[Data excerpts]

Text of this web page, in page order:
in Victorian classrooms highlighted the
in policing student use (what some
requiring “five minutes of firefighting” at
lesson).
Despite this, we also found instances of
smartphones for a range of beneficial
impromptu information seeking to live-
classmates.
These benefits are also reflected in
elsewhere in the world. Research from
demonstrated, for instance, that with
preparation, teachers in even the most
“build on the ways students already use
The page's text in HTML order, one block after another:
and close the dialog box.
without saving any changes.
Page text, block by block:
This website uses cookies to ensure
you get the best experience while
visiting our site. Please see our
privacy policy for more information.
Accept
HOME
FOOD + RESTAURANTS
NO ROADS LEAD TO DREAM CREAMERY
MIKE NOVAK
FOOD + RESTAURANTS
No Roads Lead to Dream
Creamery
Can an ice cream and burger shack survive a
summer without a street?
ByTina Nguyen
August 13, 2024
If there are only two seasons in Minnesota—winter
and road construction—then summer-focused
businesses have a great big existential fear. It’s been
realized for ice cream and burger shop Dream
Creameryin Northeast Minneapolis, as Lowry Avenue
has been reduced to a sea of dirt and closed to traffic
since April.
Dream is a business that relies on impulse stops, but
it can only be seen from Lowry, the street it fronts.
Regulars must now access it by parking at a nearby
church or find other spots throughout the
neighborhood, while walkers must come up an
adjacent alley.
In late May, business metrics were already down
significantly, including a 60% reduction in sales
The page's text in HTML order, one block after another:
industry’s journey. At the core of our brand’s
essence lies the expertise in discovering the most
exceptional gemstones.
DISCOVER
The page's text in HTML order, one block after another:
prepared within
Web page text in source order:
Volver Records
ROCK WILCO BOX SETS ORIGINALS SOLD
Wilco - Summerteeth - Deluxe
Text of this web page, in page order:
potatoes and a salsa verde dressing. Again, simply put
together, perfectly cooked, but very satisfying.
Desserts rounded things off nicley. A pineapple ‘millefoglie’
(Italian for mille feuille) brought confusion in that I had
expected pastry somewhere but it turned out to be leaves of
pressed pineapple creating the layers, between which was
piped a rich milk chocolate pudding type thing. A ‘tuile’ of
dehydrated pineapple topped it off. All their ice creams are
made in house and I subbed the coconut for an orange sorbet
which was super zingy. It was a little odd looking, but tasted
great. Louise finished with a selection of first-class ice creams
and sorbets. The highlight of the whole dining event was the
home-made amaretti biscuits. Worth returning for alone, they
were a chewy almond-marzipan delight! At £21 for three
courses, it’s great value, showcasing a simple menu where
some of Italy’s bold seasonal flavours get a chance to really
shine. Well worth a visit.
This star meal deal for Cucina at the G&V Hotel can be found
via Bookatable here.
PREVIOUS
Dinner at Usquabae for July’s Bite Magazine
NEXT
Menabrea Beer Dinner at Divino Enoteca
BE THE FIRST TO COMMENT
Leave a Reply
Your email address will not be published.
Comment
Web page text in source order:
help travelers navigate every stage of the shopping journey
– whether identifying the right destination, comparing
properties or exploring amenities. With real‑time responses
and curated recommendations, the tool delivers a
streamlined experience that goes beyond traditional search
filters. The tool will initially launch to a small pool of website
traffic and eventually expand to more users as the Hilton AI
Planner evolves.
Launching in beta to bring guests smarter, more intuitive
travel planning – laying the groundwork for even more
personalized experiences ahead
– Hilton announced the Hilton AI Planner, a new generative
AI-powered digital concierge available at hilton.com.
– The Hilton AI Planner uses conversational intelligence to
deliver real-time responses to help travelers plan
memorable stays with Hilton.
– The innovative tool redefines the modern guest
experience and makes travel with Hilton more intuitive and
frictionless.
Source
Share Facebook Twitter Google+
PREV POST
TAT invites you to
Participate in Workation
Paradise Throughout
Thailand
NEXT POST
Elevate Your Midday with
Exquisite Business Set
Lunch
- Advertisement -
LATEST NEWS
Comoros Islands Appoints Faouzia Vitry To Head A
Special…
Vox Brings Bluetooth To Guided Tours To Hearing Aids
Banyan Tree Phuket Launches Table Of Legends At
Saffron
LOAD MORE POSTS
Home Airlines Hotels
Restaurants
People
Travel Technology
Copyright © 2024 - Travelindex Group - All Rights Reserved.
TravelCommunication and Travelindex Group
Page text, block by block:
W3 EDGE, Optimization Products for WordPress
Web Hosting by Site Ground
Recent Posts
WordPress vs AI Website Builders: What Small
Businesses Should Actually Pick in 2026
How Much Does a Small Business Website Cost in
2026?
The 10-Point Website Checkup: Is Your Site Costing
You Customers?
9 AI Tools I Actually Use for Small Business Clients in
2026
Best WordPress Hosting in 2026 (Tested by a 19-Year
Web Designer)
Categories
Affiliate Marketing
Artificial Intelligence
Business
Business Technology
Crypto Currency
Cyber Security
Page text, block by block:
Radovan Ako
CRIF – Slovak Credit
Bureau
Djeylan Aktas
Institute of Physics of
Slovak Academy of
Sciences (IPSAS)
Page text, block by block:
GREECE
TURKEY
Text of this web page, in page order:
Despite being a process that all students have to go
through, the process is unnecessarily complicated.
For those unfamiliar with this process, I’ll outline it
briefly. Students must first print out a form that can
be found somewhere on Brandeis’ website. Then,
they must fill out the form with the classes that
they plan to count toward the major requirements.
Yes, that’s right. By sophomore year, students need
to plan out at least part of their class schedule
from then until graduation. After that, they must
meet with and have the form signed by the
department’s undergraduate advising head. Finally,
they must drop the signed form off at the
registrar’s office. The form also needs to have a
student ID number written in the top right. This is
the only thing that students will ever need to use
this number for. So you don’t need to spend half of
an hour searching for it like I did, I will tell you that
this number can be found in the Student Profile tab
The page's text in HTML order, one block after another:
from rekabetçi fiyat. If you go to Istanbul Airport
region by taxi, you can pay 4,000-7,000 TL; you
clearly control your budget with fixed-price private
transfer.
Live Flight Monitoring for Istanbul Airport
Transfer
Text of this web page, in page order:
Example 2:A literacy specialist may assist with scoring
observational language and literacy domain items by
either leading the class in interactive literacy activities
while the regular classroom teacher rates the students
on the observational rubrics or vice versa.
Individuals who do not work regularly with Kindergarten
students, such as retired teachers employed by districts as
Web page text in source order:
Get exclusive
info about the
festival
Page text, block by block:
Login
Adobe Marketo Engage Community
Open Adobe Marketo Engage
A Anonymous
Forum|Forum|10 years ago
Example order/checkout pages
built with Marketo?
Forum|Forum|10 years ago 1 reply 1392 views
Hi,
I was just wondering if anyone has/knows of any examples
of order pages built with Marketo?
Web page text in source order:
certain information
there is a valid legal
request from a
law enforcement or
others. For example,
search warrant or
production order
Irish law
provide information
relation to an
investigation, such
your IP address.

## WHAT YOU SHOULD DO:
Every line above must be repeated exactly as it appears.

## WRITTEN ANSWER:
Text of this web page, in page order:
in Victorian classrooms highlighted the
in policing student use (what some
requiring “five minutes of firefighting” at
lesson).
Despite this, we also found instances of
smartphones for a range of beneficial
impromptu information seeking to live-
classmates.
These benefits are also reflected in
elsewhere in the world. Research from
demonstrated, for instance, that with
preparation, teachers in even the most
“build on the ways students already use
The page's text in HTML order, one block after another:
and close the dialog box.
without saving any changes.
Page text, block by block:
This website uses cookies to ensure
you get the best experience while
visiting our site. Please see our
privacy policy for more information.
Accept
HOME
FOOD + RESTAURANTS
NO ROADS LEAD TO DREAM CREAMERY
MIKE NOVAK
FOOD + RESTAURANTS
No Roads Lead to Dream
Creamery
Can an ice cream and burger shack survive a
summer without a street?
ByTina Nguyen
August 13, 2024
If there are only two seasons in Minnesota—winter
and road construction—then summer-focused
businesses have a great big existential fear. It’s been
realized for ice cream and burger shop Dream
Creameryin Northeast Minneapolis, as Lowry Avenue
has been reduced to a sea of dirt and closed to traffic
since April.
Dream is a business that relies on impulse stops, but
it can only be seen from Lowry, the street it fronts.
Regulars must now access it by parking at a nearby
church or find other spots throughout the
neighborhood, while walkers must come up an
adjacent alley.
In late May, business metrics were already down
significantly, including a 60% reduction in sales
The page's text in HTML order, one block after another:
industry’s journey. At the core of our brand’s
essence lies the expertise in discovering the most
exceptional gemstones.
DISCOVER
The page's text in HTML order, one block after another:
prepared within
Web page text in source order:
Volver Records
ROCK WILCO BOX SETS ORIGINALS SOLD
Wilco - Summerteeth - Deluxe
Text of this web page, in page order:
potatoes and a salsa verde dressing. Again, simply put
together, perfectly cooked, but very satisfying.
Desserts rounded things off nicley. A pineapple ‘millefoglie’
(Italian for mille feuille) brought confusion in that I had
expected pastry somewhere but it turned out to be leaves of
pressed pineapple creating the layers, between which was
piped a rich milk chocolate pudding type thing. A ‘tuile’ of
dehydrated pineapple topped it off. All their ice creams are
made in house and I subbed the coconut for an orange sorbet
which was super zingy. It was a little odd looking, but tasted
great. Louise finished with a selection of first-class ice creams
and sorbets. The highlight of the whole dining event was the
home-made amaretti biscuits. Worth returning for alone, they
were a chewy almond-marzipan delight! At £21 for three
courses, it’s great value, showcasing a simple menu where
some of Italy’s bold seasonal flavours get a chance to really
shine. Well worth a visit.
This star meal deal for Cucina at the G&V Hotel can be found
via Bookatable here.
PREVIOUS
Dinner at Usquabae for July’s Bite Magazine
NEXT
Menabrea Beer Dinner at Divino Enoteca
BE THE FIRST TO COMMENT
Leave a Reply
Your email address will not be published.
Comment
Web page text in source order:
help travelers navigate every stage of the shopping journey
– whether identifying the right destination, comparing
properties or exploring amenities. With real‑time responses
and curated recommendations, the tool delivers a
streamlined experience that goes beyond traditional search
filters. The tool will initially launch to a small pool of website
traffic and eventually expand to more users as the Hilton AI
Planner evolves.
Launching in beta to bring guests smarter, more intuitive
travel planning – laying the groundwork for even more
personalized experiences ahead
– Hilton announced the Hilton AI Planner, a new generative
AI-powered digital concierge available at hilton.com.
– The Hilton AI Planner uses conversational intelligence to
deliver real-time responses to help travelers plan
memorable stays with Hilton.
– The innovative tool redefines the modern guest
experience and makes travel with Hilton more intuitive and
frictionless.
Source
Share Facebook Twitter Google+
PREV POST
TAT invites you to
Participate in Workation
Paradise Throughout
Thailand
NEXT POST
Elevate Your Midday with
Exquisite Business Set
Lunch
- Advertisement -
LATEST NEWS
Comoros Islands Appoints Faouzia Vitry To Head A
Special…
Vox Brings Bluetooth To Guided Tours To Hearing Aids
Banyan Tree Phuket Launches Table Of Legends At
Saffron
LOAD MORE POSTS
Home Airlines Hotels
Restaurants
People
Travel Technology
Copyright © 2024 - Travelindex Group - All Rights Reserved.
TravelCommunication and Travelindex Group
Page text, block by block:
W3 EDGE, Optimization Products for WordPress
Web Hosting by Site Ground
Recent Posts
WordPress vs AI Website Builders: What Small
Businesses Should Actually Pick in 2026
How Much Does a Small Business Website Cost in
2026?
The 10-Point Website Checkup: Is Your Site Costing
You Customers?
9 AI Tools I Actually Use for Small Business Clients in
2026
Best WordPress Hosting in 2026 (Tested by a 19-Year
Web Designer)
Categories
Affiliate Marketing
Artificial Intelligence
Business
Business Technology
Crypto Currency
Cyber Security
Page text, block by block:
Radovan Ako
CRIF – Slovak Credit
Bureau
Djeylan Aktas
Institute of Physics of
Slovak Academy of
Sciences (IPSAS)
Page text, block by block:
GREECE
TURKEY
Text of this web page, in page order:
Despite being a process that all students have to go
through, the process is unnecessarily complicated.
For those unfamiliar with this process, I’ll outline it
briefly. Students must first print out a form that can
be found somewhere on Brandeis’ website. Then,
they must fill out the form with the classes that
they plan to count toward the major requirements.
Yes, that’s right. By sophomore year, students need
to plan out at least part of their class schedule
from then until graduation. After that, they must
meet with and have the form signed by the
department’s undergraduate advising head. Finally,
they must drop the signed form off at the
registrar’s office. The form also needs to have a
student ID number written in the top right. This is
the only thing that students will ever need to use
this number for. So you don’t need to spend half of
an hour searching for it like I did, I will tell you that
this number can be found in the Student Profile tab
The page's text in HTML order, one block after another:
from rekabetçi fiyat. If you go to Istanbul Airport
region by taxi, you can pay 4,000-7,000 TL; you
clearly control your budget with fixed-price private
transfer.
Live Flight Monitoring for Istanbul Airport
Transfer
Text of this web page, in page order:
Example 2:A literacy specialist may assist with scoring
observational language and literacy domain items by
either leading the class in interactive literacy activities
while the regular classroom teacher rates the students
on the observational rubrics or vice versa.
Individuals who do not work regularly with Kindergarten
students, such as retired teachers employed by districts as
Web page text in source order:
Get exclusive
info about the
festival
Page text, block by block:
Login
Adobe Marketo Engage Community
Open Adobe Marketo Engage
A Anonymous
Forum|Forum|10 years ago
Example order/checkout pages
built with Marketo?
Forum|Forum|10 years ago 1 reply 1392 views
Hi,
I was just wondering if anyone has/knows of any examples
of order pages built with Marketo?
Web page text in source order:
certain information
there is a valid legal
request from a
law enforcement or
others. For example,
search warrant or
production order
Irish law
provide information
relation to an
investigation, such
your IP address.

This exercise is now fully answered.